Disclaimer: Los personajes y la saga crepúsculo pertenecen a Meyer. Lo único que me pertenece es la historia de este fic.

Puede que algunos personajes tengan un poco OoC en especial Bella, no me agrada el personaje de Meyer. Pero tampoco me saldré en exageración de su personalidad.

Capítulo 26

En la casa Edward nos contaba lo que estaba pasando con los Vulturi.

—Ninguno está feliz. Jane esta desconcertada, no entiende que pasa con Isabella. Alec está furioso. Demetri cree que se volvió loca. Y Santiago está divertido, aunque eso no quiere decir que esté de acuerdo con lo que está pasando.

— ¿Pero están de acuerdo en esperar para enfrentarse con Victoria? –preguntó Esme.

—Cuando Carlisle dijo que ella era la guardia mas cruel que tenían los Vulturi, no le creí, pero escuchar los pensamientos de estos guardias es alucinante, le tienen miedo, pero no lo demostraran. Pero aunque no lo demuestren, Isabella dice algo y ellos lo cumplen por miedo a un ataque.

—Claro ahora es el coco de los vampiros.

—Por supuesto que no Rosalie, ese sería Cayo el creador de Isabella –Edward sonrió con petulancia –. No seas necia Rosalie, ha tenido cinco siglos de entrenamiento, no es ninguna estúpida como piensas; no hay darle crédito más allá del que se merece, pero tampoco hay que quitárselo.

La ira de Rosalie era intensa.

—Muy bien, ya que todos piensan que es poderosa, ¿Por qué no se enfrenta con los neófitos? Ya esta aquí su gente –me miró – deberían ir.

Edward suspiró, no estaba feliz.

—Porque Isabella sabe que Jasper la seguirá.

Todos me miraron.

— ¿Me están criticando por proteger a una mujer? –Les di una sutil vergüenza, y trate de no pensar en ello – nací cuando proteger a una mujer era lo correcto, no importa si es una vampira y mucho menos si es poderosa.

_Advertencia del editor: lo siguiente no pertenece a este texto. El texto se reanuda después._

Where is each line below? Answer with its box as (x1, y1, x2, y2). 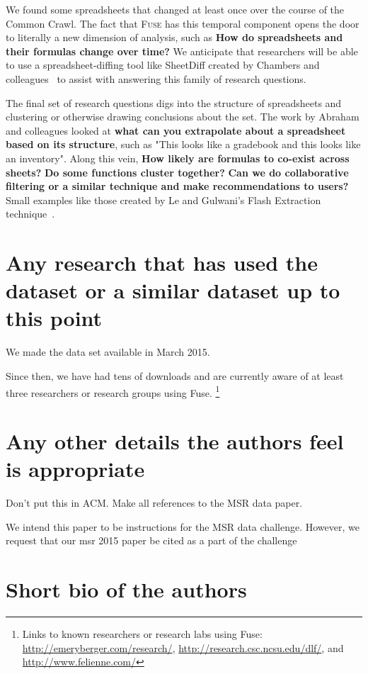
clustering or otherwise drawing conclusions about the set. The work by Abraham (6, 109, 360, 124)
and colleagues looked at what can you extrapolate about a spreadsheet (6, 123, 346, 137)
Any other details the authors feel (6, 427, 344, 456)
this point (6, 303, 103, 332)
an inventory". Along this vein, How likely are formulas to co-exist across (6, 150, 350, 165)
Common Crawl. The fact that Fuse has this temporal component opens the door (6, 16, 360, 30)
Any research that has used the (6, 248, 318, 277)
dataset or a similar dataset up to (6, 276, 340, 305)
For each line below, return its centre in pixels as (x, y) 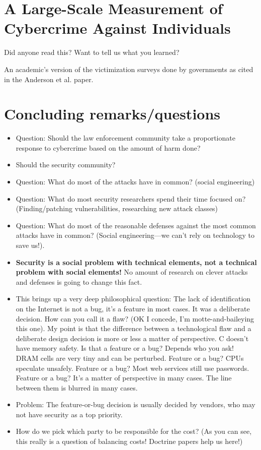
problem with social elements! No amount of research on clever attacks (132, 272)
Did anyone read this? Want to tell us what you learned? (92, 52)
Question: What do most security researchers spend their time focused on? (131, 198)
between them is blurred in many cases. (77, 387)
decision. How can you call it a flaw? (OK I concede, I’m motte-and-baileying (135, 318)
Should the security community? (66, 165)
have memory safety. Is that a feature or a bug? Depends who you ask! (125, 348)
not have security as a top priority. (69, 414)
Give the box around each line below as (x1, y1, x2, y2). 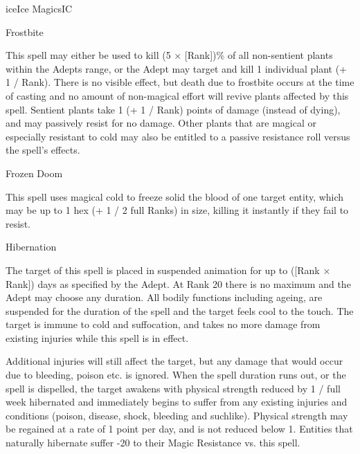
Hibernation (6, 239, 57, 254)
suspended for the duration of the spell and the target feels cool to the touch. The (6, 303, 354, 318)
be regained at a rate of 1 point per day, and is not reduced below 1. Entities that (6, 421, 353, 436)
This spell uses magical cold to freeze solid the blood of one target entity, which (6, 189, 344, 203)
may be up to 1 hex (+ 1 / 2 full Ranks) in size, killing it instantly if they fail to (6, 203, 349, 217)
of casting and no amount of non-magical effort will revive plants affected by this (6, 88, 349, 102)
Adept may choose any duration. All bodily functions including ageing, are (6, 290, 323, 305)
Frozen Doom (6, 165, 63, 180)
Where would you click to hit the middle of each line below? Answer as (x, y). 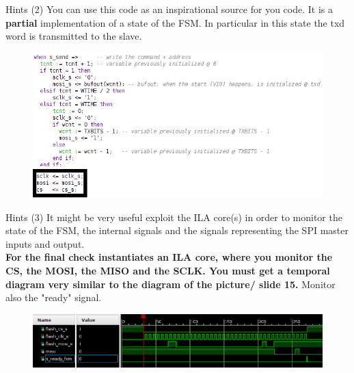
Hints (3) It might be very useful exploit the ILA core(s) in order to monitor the (174, 217)
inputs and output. (45, 243)
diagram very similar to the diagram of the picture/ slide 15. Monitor (171, 284)
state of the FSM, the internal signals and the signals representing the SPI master (177, 230)
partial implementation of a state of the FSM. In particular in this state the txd (175, 22)
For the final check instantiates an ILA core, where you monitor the (169, 257)
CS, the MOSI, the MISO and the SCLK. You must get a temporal (168, 271)
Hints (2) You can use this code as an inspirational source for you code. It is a (169, 9)
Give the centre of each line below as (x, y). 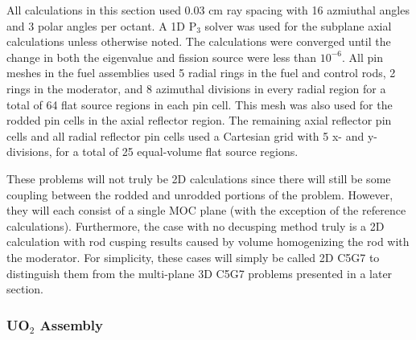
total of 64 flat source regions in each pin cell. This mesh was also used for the (200, 104)
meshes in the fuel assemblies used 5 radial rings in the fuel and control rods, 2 (201, 73)
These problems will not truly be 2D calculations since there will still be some (199, 178)
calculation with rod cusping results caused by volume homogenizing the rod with (208, 242)
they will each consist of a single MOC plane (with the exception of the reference (206, 210)
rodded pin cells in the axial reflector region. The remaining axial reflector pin (199, 120)
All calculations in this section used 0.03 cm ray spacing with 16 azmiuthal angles (208, 10)
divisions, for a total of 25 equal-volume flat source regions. (152, 152)
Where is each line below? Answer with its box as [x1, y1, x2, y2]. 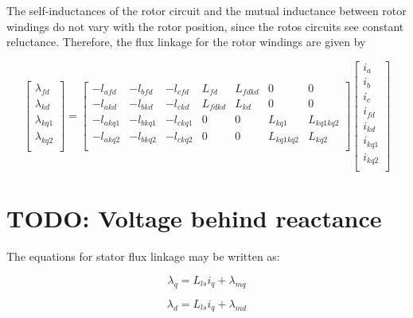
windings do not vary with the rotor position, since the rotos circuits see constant [6, 17, 404, 34]
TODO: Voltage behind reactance [6, 202, 382, 235]
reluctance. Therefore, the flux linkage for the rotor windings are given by [6, 33, 366, 50]
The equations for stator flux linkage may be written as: [6, 248, 280, 265]
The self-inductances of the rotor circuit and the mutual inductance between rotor [6, 2, 407, 18]
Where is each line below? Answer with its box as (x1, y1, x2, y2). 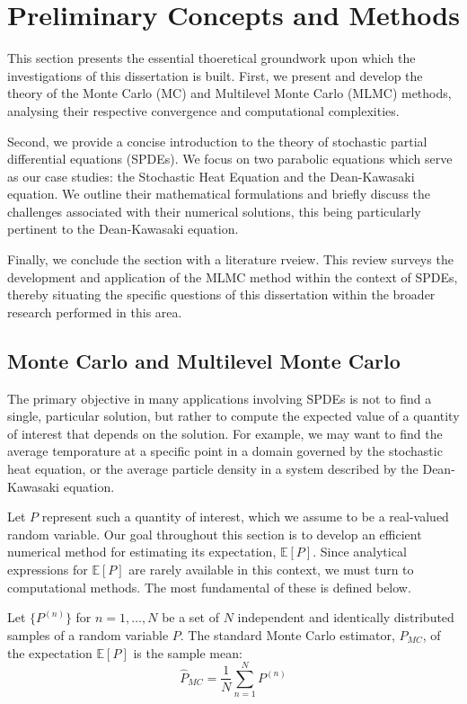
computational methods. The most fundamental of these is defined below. (7, 577, 411, 596)
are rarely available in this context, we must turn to (128, 559, 414, 578)
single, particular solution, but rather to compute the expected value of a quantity (7, 406, 460, 425)
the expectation (7, 643, 93, 662)
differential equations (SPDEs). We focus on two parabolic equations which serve (7, 149, 453, 168)
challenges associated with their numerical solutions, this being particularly (7, 201, 421, 220)
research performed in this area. (7, 302, 182, 321)
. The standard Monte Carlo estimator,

—Por supuesto hijo, entendemos –dijo Esme dándole una mirada de reproche a Edward –, por tal motivos como familia te apoyamos en tu decisión.

—Incluso aunque nos manipules – Edward por supuesto me miraba.

—Haría lo mismo por Alice.

—Porque tengo décadas conociéndola y es mi compañera de por vida.

—Y porque conozco a Bella hace días, piensas que mis sentimientos por ella no son verdaderos. Déjame recordarte que no pasaron veinticuatro horas para que supieras que Alice era tu compañera.

—Porque veía sus visiones, además podía escuchar sus pensamientos y sabía lo que sentía por mi era real.

—Tu solo estas molesto porque por primera vez no puedes entrometerte en la mente de alguien, pues mira como vive el resto del mundo, respetando el espacio del otro, la mente del otro.

—No sabes lo que piensa, esto podría ser una trampa para llevarnos a los Vulturi.

—Sé lo que siente Edward, porque siento lo que siente, pero si eso no fuese así, se recocer una mentira incluso si la dice un vampiro. Ella no está aquí para llevarlos.

—No podemos creerle.

—Ya estoy cansado Edward que acuses erróneamente a Bella solo porque no puedes escuchar sus pensamientos. Me alegra mucho que no puedas escucharlos.

—Una pelea familiar, deberías participar Isabella –volteamos a ver a la vampira que habló.

Los Vulturi estaban allí sus caras eran inexpresivas, excepto la de Jane que sonreía.

No había ningún sentimiento por parte de Bella, eso me sorprendió y me preocupó al mismo tiempo.

—No es mi familia Jane –, su voz era neutra, miró a Carlisle que se sentía culpable–. Mi amo Aro, pregunta si la guardia conformada por: Jane, Alec, Demetri y Santiago se pueden quedar en tu Aquelarre hasta que la amenaza de los neófitos de Seattle sea eliminada.

—Por supuesto Isabella. Pero recuerda que deberán cumplir las mismas condiciones que tú para quedarse –le envié una ola de tranquilidad.

—Por supuesto que la cumplirán. No se alimentaran de humanos en tu territorio.

Ninguno de ellos estaba conforme pero no podían hacer nada, era la única condición por la que Bella estaba aquí.

—Subiremos a la habitación asignada a mí, mientras ustedes tienen su reunión familiar. Permiso.

Estrellé mi ira contra Edward cuando todos ellos desaparecieron por la escalera.

Alice se paró frente a mí deteniéndome.

—No ganarás nada peleando con Edward –la convicción en su voz y sus sentimientos me hicieron desistir.

—Me está cansando Alice, sea tu compañero o no.

—Está preocupado, somos una familia unida, y así estaremos, incluso aunque haya diferencias, pero eso nos hace hermanos.